Несколько парализовали это нежелательное влияние, смягчали грубость корпусной казармы только воспитательницы. Дамы эти, которых было несколько, наблюдали за поведением своих питомцев, входили во все мелочи их домашней жизни, начиная с костюма и кончая манерами. Влияние женщин, по словам Верещагина, сказывалось сильно: в Александровском корпусе не было грубости, черствости, солдатчины, заедавших старшие корпуса, которые готовили не людей в широком смысле слова, или даже хороших военных, а только специалистов фронта и шагистики.

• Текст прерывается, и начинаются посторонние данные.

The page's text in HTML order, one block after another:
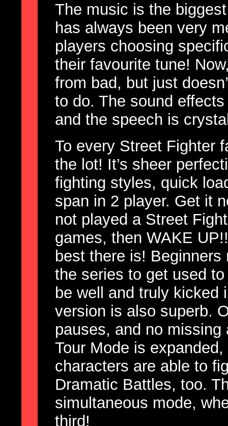
The music is the
has always been very
players choosing
their favourite tune!
from bad, but just
to do. The sound
and the speech is
To every Street Fighter
the lot! It’s sheer
fighting styles, quick
span in 2 player. Get it
not played a Street
games, then WAKE
best there is!
the series to get used
be well and truly kicked
version is also superb.
pauses, and no
Tour Mode is
characters are able to
Dramatic Battles, too.
simultaneous mode,
third!
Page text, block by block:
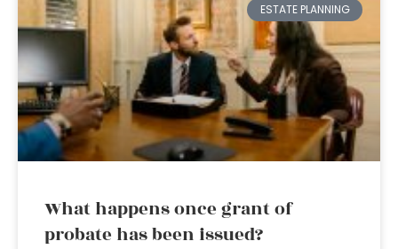
ESTATE PLANNING
What happens once grant of
probate has been issued?
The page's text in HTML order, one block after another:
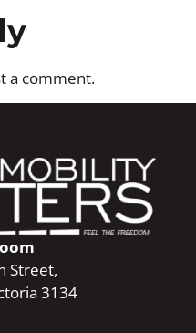
a comment.
Street,
3134
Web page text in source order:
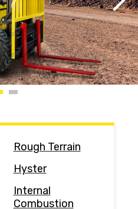
Email Us
Rough Terrain
Hyster
Internal
Combustion
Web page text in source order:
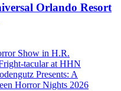
Orlando Resort
Presents: A
Horror Nights 2026
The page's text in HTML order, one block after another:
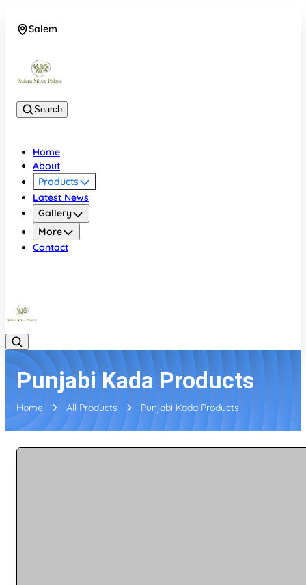
Salem
Search
Home
About
Products
Latest News
Gallery
More
Contact
Punjabi Kada Products
Home All Products Punjabi Kada Products
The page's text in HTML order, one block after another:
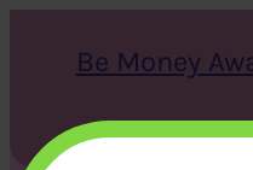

Но совершено уничтожить те несимпатичные стороны корпусной жизни, которые так неприятно поражали Верещагина, конечно, дамы эти не могли, так как за порядком во время игр и даже занятий в зале и на гулянье наблюдали простые дядьки, учившие кадет ружейным приемам, маршировке, употреблявшие выражения, в роде: «а, дуй тя горой!», или «ах, разорви тебя совсем!» и т. п.

В. В. Верещагин чувствовал себя в такой обстановке совершенно одиноким и тяготился своими товарищами. «В противоположность многим, вероятно, большинству моих сверстников, я не любил товарищества, его гнета, насилия: каюсь – теперь это можно, – что я только молчал, притворялся, только показывал вид, что доволен им, так как иначе меня защипали бы. Как из заразной болезни вырвался бы от всех этих „неумытых рук“, бесцеремонно залезавших в мою голову, сердце и совесть, ушел бы от всех „чужих“ к „своим“, т. е. от тех, кто меня только терпел, муштровал и дрессировал, к тем, кто меня любил, жалел и учил.»

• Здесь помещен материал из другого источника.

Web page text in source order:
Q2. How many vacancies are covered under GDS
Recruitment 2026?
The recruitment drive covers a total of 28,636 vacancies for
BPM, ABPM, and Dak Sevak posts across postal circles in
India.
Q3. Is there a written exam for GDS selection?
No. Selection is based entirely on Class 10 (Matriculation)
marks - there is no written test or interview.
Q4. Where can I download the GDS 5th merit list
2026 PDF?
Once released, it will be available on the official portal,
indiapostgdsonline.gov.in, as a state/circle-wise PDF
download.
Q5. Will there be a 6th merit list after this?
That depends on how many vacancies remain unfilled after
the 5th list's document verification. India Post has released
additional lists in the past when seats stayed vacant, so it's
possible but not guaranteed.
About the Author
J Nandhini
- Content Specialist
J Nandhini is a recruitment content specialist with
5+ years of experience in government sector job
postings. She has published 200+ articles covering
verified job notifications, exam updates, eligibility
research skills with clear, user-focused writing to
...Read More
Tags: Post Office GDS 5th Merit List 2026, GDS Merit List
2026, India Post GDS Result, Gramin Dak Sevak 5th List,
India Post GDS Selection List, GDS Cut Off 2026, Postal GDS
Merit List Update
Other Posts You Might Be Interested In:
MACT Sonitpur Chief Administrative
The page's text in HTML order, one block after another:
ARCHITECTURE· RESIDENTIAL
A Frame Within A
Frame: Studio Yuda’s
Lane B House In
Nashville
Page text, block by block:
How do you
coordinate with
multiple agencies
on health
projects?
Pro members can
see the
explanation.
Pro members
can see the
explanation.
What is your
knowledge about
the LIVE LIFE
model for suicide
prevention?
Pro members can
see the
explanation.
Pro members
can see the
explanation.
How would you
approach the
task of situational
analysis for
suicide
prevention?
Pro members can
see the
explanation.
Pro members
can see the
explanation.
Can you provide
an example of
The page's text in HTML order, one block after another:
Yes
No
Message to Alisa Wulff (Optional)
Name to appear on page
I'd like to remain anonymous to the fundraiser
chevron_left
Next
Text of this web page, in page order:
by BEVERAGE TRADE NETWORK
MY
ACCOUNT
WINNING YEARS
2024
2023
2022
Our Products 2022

Что касается до учителей, то выбор их был сносный, и В. В. Верещагин учился недурно по всем предметам, кроме арифметики. Он никак не мог понять дробей. Сильно развитое воображение воплощало в образы и сухие арифметические строчки. Дроби казались ему каким-то лесом дремучим, в котором числители, знаменатели и черточки представлялись какими-то гонителями, обидчиками, при одном названии их возникало в голове представление о ружейной дроби, виденной когда-то у отца на столе. Особенно прилежно занимался он английским языком, который усвоил довольно порядочно сначала под руководством преподавателя Даниеля, а затем гувернантки г-жи Брокнер.

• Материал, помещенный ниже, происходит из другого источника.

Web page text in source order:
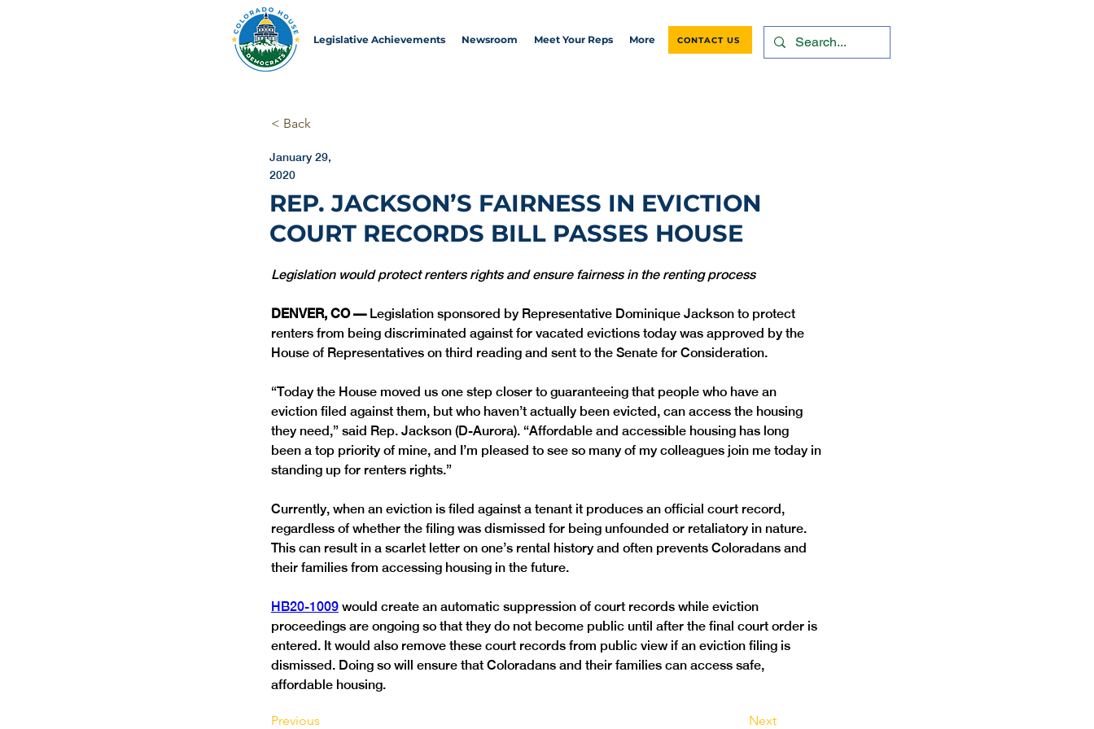
Legislative Achievements Newsroom Meet Your Reps More CONTACT US
< Back
January 29,
2020
REP. JACKSON’S FAIRNESS IN EVICTION
COURT RECORDS BILL PASSES HOUSE
Legislation would protect renters rights and ensure fairness in the renting process
DENVER, CO — Legislation sponsored by Representative Dominique Jackson to protect
renters from being discriminated against for vacated evictions today was approved by the
“Today the House moved us one step closer to guaranteeing that people who have an
eviction filed against them, but who haven’t actually been evicted, can access the housing
they need,” said Rep. Jackson (D-Aurora). “Affordable and accessible housing has long
been a top priority of mine, and I’m pleased to see so many of my colleagues join me today in
Currently, when an eviction is filed against a tenant it produces an official court record,
regardless of whether the filing was dismissed for being unfounded or retaliatory in nature.
This can result in a scarlet letter on one’s rental history and often prevents Coloradans and
HB20-1009 would create an automatic suppression of court records while eviction
proceedings are ongoing so that they do not become public until after the final court order is
entered. It would also remove these court records from public view if an eviction filing is
dismissed. Doing so will ensure that Coloradans and their families can access safe,
affordable housing.
Previous Next

Здесь же, в корпусе, впервые начал Верещагин «учиться» рисованию. Лысый, с большим носом, серьгой в одном ухе и неизменной жемчужной булавкой в галстуке, художник Кокорев требовал, главным образом, чистоты и аккуратности. «Мне положительно не везло у него», рассказывает В. В. Верещагин, «так как не знаю, как уж это случилось, что я всегда рисовал грязно и, много раз стирая, ерошил бумагу, чего учитель очень не любил, называя это саленьем, сусленьем. Для рисования сводили все три отделения роты в один большой класс, стены которого были увешаны лучшими рисунками, оставленными как оригиналы; это были произведения Шепелева, Лукьянова и др., чистые, выточенный, без пятнышка или зазоринки, которые вообще казались мне чудными произведениями искусства! „Никогда, никогда, думалось, я не научусь так хорошо рисовать!“ За мои грязные рисунки и особенно за нервную, неаккуратную черту, я получал всегда очень дальше номера и только один раз на экзамене, за контур какой-то вазы, без тушевки, получил 17 №. Уж я и Богу молился, чтобы Он помог мне рисовать чище, аккуратнее – ничего не помогло – запачкаю, зачерню и получу замечание, что „карандаша не умею держать!“ Кокорев занимался с нами очень исправно, все время переходил от одного ученика к другому, поправляя рисунки, причем время от времени, окидывая класс взглядом и замечая разговоры и смех, произносил протяжным заунывным голосом: „Рисуйте, рисуйте, рисуйте, что вы не рисуете, что вы не рисуете!“

Поверять наши успехи в рисовании приезжал иногда Сапожников – вероятно, действительный статский советник, потому что его называли генералом – маленький, толстенький человек, бывший инспектором рисования в учебных заведениях. Он был весьма популярен, и мы всегда радостно передавали друг другу: „Сапожников приехал!“ Особенно отличившихся в рисовании представляли ему, но я не помню, чтобы показывали меня.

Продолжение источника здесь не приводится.